Make that a lot of people, because you'll find bistro steak medallions ($23.50) served with crab-stuffed shrimp and gorgonzola potato wedges on the regular menu, and you'll find top sirloin ($23.50) layered with shrimp etouffée on the Maibock menu. What steak has to do with spring, I don't know, but it did bring out the sweet, malty flavor of the medium-bodied Maibock, and it's pretty clear that beer is the selling point here, with food as the accompaniment. The waitress didn't ask how I wanted the steak prepared, and it arrived well done, which has little to do with actually being well done. The phrase is synonymous with "dry."
While the trend is toward lighter cuisine, there's no such move here. Lobster mac & cheese ($22.95) is accompanied by cheese-covered bread, perfectly understandable, but does there really need to be an extra layer of mayo under the cheese?
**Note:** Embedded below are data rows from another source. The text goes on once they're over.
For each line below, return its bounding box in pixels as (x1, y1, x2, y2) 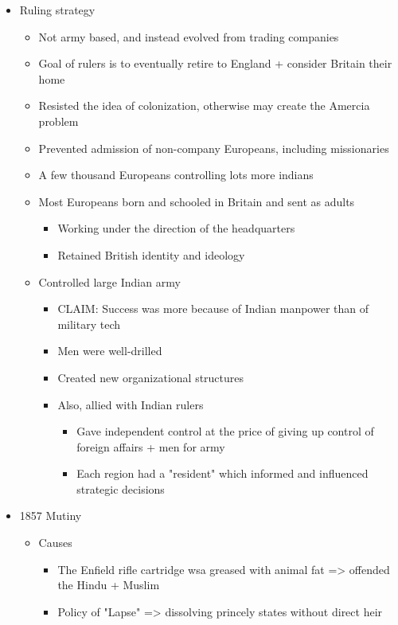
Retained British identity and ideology (57, 246, 245, 263)
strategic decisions (76, 480, 165, 497)
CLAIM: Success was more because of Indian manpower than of (57, 300, 369, 317)
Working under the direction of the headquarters (57, 220, 295, 236)
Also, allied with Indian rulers (57, 396, 204, 412)
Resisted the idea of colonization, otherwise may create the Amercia (38, 97, 370, 114)
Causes (38, 534, 72, 551)
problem (38, 112, 79, 129)
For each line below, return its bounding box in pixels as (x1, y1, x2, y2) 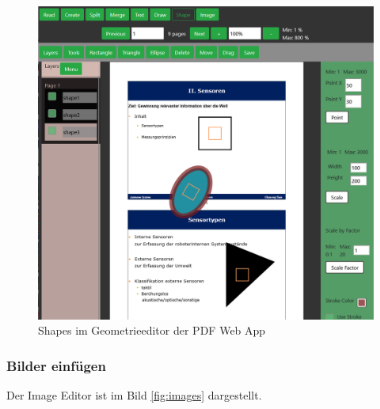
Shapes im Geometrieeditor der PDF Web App (38, 322, 266, 339)
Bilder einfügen (6, 355, 106, 375)
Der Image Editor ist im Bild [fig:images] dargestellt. (6, 387, 262, 403)
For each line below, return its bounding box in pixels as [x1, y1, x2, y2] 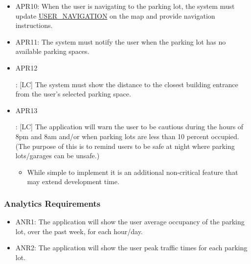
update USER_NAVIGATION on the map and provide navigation [15, 10, 215, 21]
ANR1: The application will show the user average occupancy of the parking [15, 216, 245, 227]
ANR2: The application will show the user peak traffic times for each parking [15, 242, 248, 253]
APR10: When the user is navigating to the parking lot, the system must [15, 1, 235, 11]
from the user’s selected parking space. [15, 89, 131, 99]
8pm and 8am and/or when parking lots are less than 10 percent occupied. [15, 131, 239, 141]
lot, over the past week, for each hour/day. [15, 226, 143, 236]
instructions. [15, 20, 53, 30]

I was expecting more of a German menu, but I guess that's too foreign for the typical Gordon Biersch patron, who would feel more comfortable with Kobe beef sliders ($11.95 for a trio) or dijon-crusted salmon ($19.50), also on the special menu.
If you do check it out, don't forget to enter the company's "20 Years, 20 Ways to Celebrate, 20 Ways to Win" sweepstakes with a grand-prize trip for two to San Francisco and more than a week of Gordon Biersch 20th-anniversary celebration festivities. Entries must be received by May 18.